I am sort of in the process of splitting with him again but am held back because I really dont think he has met any women from these sites. In 18 months we have been together every weekend and speak 3/4 times a day or more. I really think its pathetic that he is addicted to these useless sites. I guessed all this year that he was probably still active but he makes me so happy when we are together that I sort of turn a blind eye to it. I tried to hook him onto plenty of fish at the beginning of the year in the hope that he would get interested in the forums and not bother with the dating sites but it really seems to be the thrill of the chase, the chat that has him on the dating sites. I know that he is raising hopes in the women he chats to as I have seen an MSN chat he had with a woman in march this year and it was not nice.

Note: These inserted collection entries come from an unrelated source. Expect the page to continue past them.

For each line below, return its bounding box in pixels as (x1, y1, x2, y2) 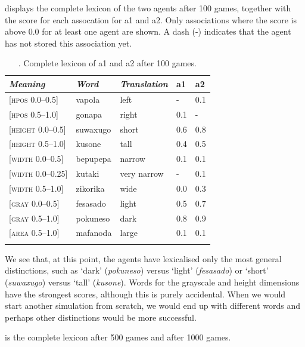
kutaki (76, 167, 99, 180)
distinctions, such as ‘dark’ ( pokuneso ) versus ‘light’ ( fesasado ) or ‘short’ (5, 264, 269, 277)
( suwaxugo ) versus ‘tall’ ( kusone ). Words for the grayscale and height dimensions (5, 275, 300, 288)
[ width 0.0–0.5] (9, 152, 64, 165)
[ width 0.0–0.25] (9, 167, 68, 180)
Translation (120, 77, 168, 90)
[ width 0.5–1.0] (9, 182, 64, 194)
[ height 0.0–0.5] (9, 122, 66, 135)

I activated my old profile on a free dating site just before xmas and am now chatting to various men and have told my "partner" that I will either stay with him until I meet a decent man or will continue to date him at the same time as seeing other men. I saw him last night and he had the cheek to ask me to take my pic off the dating site as he thinks the top i am wearing is too revealing lol and I dont need a pic on if i am just going on to spy on him. He sees no problem with this date site activity, says he is using the chat to improve his english (he's of mediterranean origin) and has started to tell me about the women he has chatted to.
I did meet another guy just before xmas that I have been hotmailing for over a year now but never got round to meeting in person and never intended to if this jerk hadnt proved to me what an idiot he is. And am in the process of arranging to meet another guy. I dont want to. I really want the jerk to be committed to me but I realise now it aint gonna happen and I have wasted too much of my time on him already. Trouble is when I am with him he seems so totally totally devoted to me that I sort of forgive this flirty chat. Oh we were in the process of setting up home together and talking of marriage and everything.
So far have read about 9 pages of this forum and will try to read through to the end to get a balanced opinion from both men and women on this issue. My date site profile was inactive from not long after I met him apart from the times when I split with him because of his activity.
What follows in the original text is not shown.